At least the screen is bright enough for general use.

The other main strength of the Palm Treo 500 is that it is a tad cheaper than many other smartphones, coming free on a Vodafone contract or you can buy it SIM-free direct from Palm for about €319.95 (on Expansys.ie), enabling you to slot in any SIM of your choice.

However, the Treo 500 is not going to win any awards for extra features. Although it does have Bluetooth, there is no GPS or Wi-Fi and the camera quality is on the low side at 2.0 megapixels. Although the tri-band 500 will take a 3G SIM card, it does not support EDGE or HSPDA for faster mobile web access, which leaves it in the slow lane among its peers.

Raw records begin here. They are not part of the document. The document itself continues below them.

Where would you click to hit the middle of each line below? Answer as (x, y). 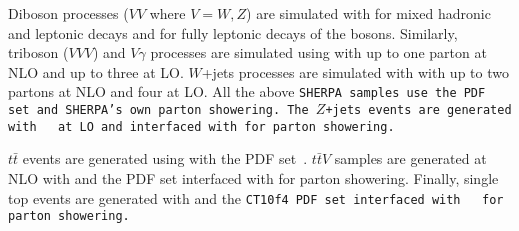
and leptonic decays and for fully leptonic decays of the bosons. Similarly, (233, 32)
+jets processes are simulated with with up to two (355, 71)
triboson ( (38, 52)
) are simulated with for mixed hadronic (368, 13)
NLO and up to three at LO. (96, 71)
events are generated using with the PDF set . (165, 158)
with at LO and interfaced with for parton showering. (201, 126)
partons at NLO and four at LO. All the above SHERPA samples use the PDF (247, 91)
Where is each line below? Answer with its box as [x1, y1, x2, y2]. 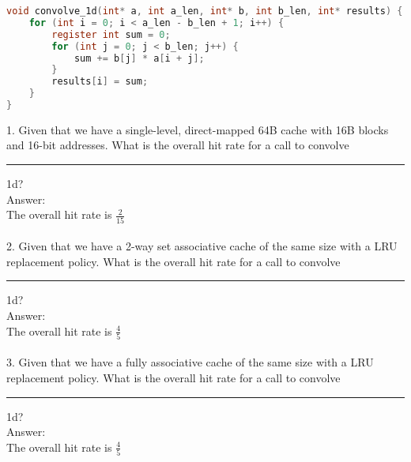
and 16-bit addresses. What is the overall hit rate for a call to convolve [6, 137, 349, 153]
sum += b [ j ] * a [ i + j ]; [74, 52, 205, 64]
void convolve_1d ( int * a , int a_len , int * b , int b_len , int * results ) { [6, 6, 403, 17]
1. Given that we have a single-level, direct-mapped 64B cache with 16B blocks [6, 121, 389, 137]
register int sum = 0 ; [51, 28, 171, 40]
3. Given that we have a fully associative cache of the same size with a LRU [6, 354, 374, 370]
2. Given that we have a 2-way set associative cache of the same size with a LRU [6, 238, 398, 254]
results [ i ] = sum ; [51, 76, 149, 88]
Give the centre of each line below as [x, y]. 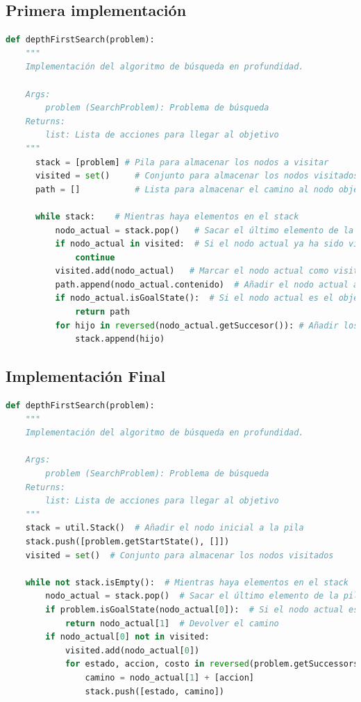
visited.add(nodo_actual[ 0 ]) [132, 650]
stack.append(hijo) [120, 339]
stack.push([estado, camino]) [154, 691]
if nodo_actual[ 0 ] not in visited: [127, 637]
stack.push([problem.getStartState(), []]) [127, 542]
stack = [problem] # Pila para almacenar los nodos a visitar [182, 162]
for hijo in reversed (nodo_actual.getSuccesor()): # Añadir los [207, 325]
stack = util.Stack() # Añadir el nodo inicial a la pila [165, 528]
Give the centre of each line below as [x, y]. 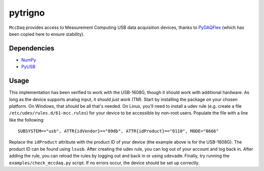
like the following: [27, 120]
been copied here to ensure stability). [47, 34]
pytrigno [27, 13]
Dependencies [32, 48]
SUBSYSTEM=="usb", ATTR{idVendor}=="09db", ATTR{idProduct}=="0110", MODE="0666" [118, 131]
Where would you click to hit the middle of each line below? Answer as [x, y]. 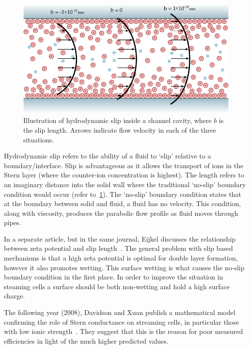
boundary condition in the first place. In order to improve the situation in [114, 277]
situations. [39, 139]
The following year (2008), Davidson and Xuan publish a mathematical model [120, 312]
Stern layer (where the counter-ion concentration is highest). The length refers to [124, 175]
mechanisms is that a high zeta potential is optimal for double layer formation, [121, 258]
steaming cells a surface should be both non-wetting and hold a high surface [117, 286]
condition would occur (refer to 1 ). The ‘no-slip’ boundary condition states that [123, 194]
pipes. [13, 222]
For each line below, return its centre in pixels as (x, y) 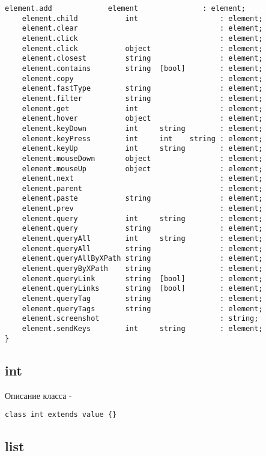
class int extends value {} (61, 415)
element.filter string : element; (142, 98)
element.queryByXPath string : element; (142, 269)
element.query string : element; (142, 229)
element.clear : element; (142, 29)
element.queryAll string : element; (142, 248)
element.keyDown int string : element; (142, 128)
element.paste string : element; (142, 199)
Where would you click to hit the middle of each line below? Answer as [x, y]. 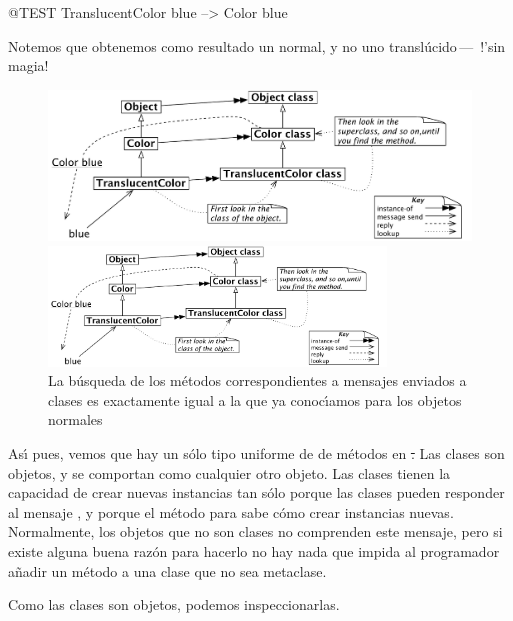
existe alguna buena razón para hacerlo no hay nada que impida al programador [254, 551]
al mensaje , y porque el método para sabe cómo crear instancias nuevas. [231, 511]
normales [75, 419]
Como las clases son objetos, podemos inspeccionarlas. [174, 604]
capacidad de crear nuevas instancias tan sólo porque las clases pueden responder [256, 492]
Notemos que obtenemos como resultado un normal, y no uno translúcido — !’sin [257, 45]
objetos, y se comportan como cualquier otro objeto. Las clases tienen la [229, 472]
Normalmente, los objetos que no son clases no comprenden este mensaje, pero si [255, 531]
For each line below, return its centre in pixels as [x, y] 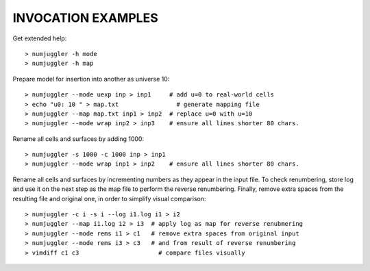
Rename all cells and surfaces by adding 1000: [78, 139]
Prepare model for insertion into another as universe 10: [91, 79]
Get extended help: [40, 38]
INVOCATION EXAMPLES [86, 18]
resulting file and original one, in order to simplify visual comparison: [109, 198]
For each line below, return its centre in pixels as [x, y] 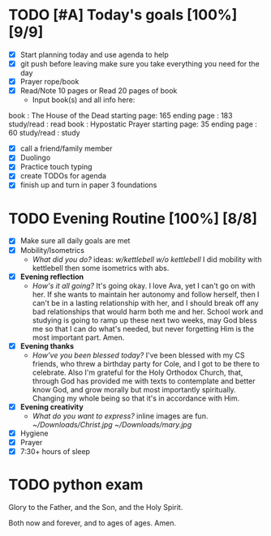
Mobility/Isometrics [52, 250]
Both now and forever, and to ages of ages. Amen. [92, 523]
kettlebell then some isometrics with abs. [101, 268]
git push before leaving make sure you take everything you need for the [140, 64]
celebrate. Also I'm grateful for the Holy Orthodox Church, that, [138, 372]
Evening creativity [52, 406]
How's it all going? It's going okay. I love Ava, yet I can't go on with [144, 285]
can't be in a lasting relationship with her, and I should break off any [146, 302]
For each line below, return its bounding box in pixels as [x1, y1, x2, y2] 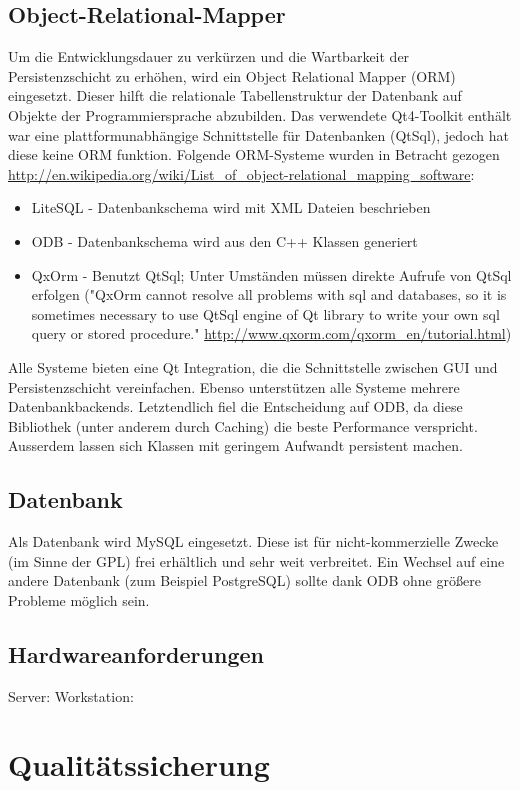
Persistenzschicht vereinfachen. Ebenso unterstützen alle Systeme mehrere [8, 376, 460, 397]
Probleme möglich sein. [8, 589, 150, 610]
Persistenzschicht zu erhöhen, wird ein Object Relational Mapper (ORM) [8, 65, 456, 86]
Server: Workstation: [8, 685, 134, 706]
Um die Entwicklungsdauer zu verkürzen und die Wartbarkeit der [8, 46, 410, 67]
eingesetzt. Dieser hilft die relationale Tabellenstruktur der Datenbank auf [8, 85, 462, 106]
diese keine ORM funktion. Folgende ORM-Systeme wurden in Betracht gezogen [8, 144, 500, 165]
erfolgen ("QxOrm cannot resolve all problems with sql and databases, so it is [31, 284, 507, 305]

Battery life is not amazing, with about 4½ hours of talk time and, although Palm claims 10 days' standby, I would expect three days judging by the performance of earlier models.

All in all, the Palm Treo 500 is rather like its maker. Neither the last word in cutting-edge design and technology, nor cheap enough or easy enough to use to make it a mass-market player.

Unless Palm can come up with something else pretty soon, it looks like their days as smartphone king are well and truly over.